南边的房里传出男人恶俗不堪的骂声,夹杂着女人的求饶声,持续不断。
陈静静见怪不怪的把门一关。
她随意的把书包丢鞋柜上,换上棉拖去厨房,开冰箱拿出一瓶雪碧,又在凌乱的客厅里翻找出大半包薯片,踢掉鞋子窝在沙发里打开电视看韩剧。
半个多小时后,南边的房门打开了,一个男人提着裤子从里面走出来,顶着个啤酒肚,走路大摇大摆:“静静,你没去学校?”
陈静静不搭理,眼睛不离电视屏幕。
男人当着陈静静的面扣皮带,语气关切的说:“高三正是学业紧张的时候,逃课会跟不上学习进度,到时候你妈又要担心你。”
陈静静往嘴里塞薯片,冷笑着说了两个字:“傻逼。”
男人的脸色一变:“你说什么?”
陈静静笑嘻嘻的说:“我说电视里的那位。”
男人这才缓了脸色,他在陈静静旁边坐下来:“静静,是不是压力太大了?要不这个周末叔叔带你,带你们出去玩玩?”

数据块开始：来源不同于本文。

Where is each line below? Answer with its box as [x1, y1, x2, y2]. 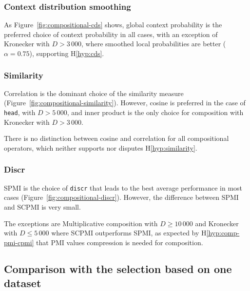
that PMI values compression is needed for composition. [36, 237, 203, 247]
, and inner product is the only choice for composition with [67, 107, 244, 117]
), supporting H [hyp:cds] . [29, 48, 104, 58]
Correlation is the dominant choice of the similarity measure [4, 88, 184, 98]
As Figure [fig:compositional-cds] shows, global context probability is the [4, 19, 222, 30]
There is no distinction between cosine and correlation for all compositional [4, 133, 229, 143]
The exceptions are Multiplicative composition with [4, 218, 158, 228]
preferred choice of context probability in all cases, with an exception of [4, 29, 218, 39]

陈静静脸上挂着甜美的笑:“出去以后,让你像玩我妈一样玩我?”
男人看得直咽唾沫:“别说的这么难听,我跟你妈是各取所需,你身上穿的用的还不都是我的钱。”
说着,他就把手往陈静静的腿上放。
南边的房里传出女人带着s-hi润喘息的声音:“老刘,你完事还不走干什么?我这儿可没有你的饭。”
男人没沾到便宜,碎了一口不满的起身离开。
哗啦水声在卫生间响起,陈静静拿着遥控器换台,总共就那么几个,她来回的换,手指把遥控器按的咯咯响。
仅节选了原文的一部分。